Mohon tunggu...
Halima Maysaroh
Halima Maysaroh Mohon Tunggu... Guru - PNS at SMP PGRI Mako

Halima Maysaroh, S. Pd., Gr. IG/Threads: @hamays_official. Pseudonym: Ha Mays. The writer of Ekamatra Sajak, Asmaraloka Biru, Sang Kala, Priangga, Prima, Suaka Margacinta, Bhinneka Asa, Suryakanta Pulau Buru

Selanjutnya

Tutup

Lyfe Artikel Utama

Tertawa Melihat Orang Susah: Sekomedi Itukah Hidupmu?

25 Januari 2024   09:12 Diperbarui: 26 Januari 2024   01:00 851
+
Laporkan Konten
Laporkan Akun
Kompasiana adalah platform blog. Konten ini menjadi tanggung jawab bloger dan tidak mewakili pandangan redaksi Kompas.
Lihat foto
Ilustrasi (SHUTTERSTOCK/fizkes) via kompas.com 

Lelucon semestinya adalah media untuk menciptakan tawa dan menumbuhkan rasa bahagia. Nyatanya orang yang tertawa itu belum tentu orang yang bahagia atau senang dengan apa-apa yang ditertawakan.

Tawa bisa saja bentuk sebuah klamufase dari ungkapan menghina. Sudah lumrah di dunia ini orang menertawakan sesuatu bukan karena merasa lucu dalam artian yang sesungguhnya. Justru tawa meledak disebabkan oleh sesuatu yang dianggap remeh atau bentuk penghinaan.

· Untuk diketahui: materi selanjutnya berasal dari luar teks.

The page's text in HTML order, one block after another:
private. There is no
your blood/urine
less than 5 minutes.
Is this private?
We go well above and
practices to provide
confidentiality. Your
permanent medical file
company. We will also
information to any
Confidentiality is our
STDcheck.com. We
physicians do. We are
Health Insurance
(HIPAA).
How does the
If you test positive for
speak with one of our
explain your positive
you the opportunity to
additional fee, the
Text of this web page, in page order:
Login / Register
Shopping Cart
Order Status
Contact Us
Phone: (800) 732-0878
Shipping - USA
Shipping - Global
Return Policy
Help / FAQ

Nyatanya sering didengar istilah bahwa banyak orang susah melihat orang lain senang dan justru akan senang melihat orang lain susah. Ini suatu fakta yang memang ada di sekitar, bukan hanya ada pada  peran antagonis di drama-drama.

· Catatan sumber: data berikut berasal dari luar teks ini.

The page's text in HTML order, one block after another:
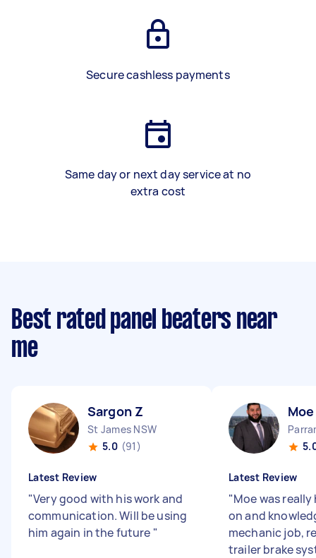
Secure cashless payments
Same day or next day service at no
extra cost
Best rated panel beaters near
me
Sargon Z
St James NSW
5.0 (91)
Latest Review
"Very good with his work and
communication. Will be using
him again in the future "
Moe
Latest Review
"Moe was
on and
mechanic job,
trailer brake

Rasanya semua orang pernah berada di posisi ini. Di mana justru menerima tawa dari orang lain di kala sulit. Tidak punya uang ditertawai, berparas tak jelita ditertawai, bisnis bangkrut ditertawai dan lain-lain.

Sekomedi itukah hidup? Mengapa orang tidak tertarik pada sesuatu yang indah dan memujinya sebagai anugerah? Justru tertarik pada gosip buruk, kesialan, dan kehancuran orang lain untuk ditertawakan. Apakah itu lebih lucu dari sitkom yang ditayangkan di layar televisi?

Berikut akan saya ceritakan sekilas perih hidup saya yang ternyata mampu mengundang tawa orang. Yang membuat saya sadar bahwa selucu itu perih dan perjuangan saya di mata orang lain.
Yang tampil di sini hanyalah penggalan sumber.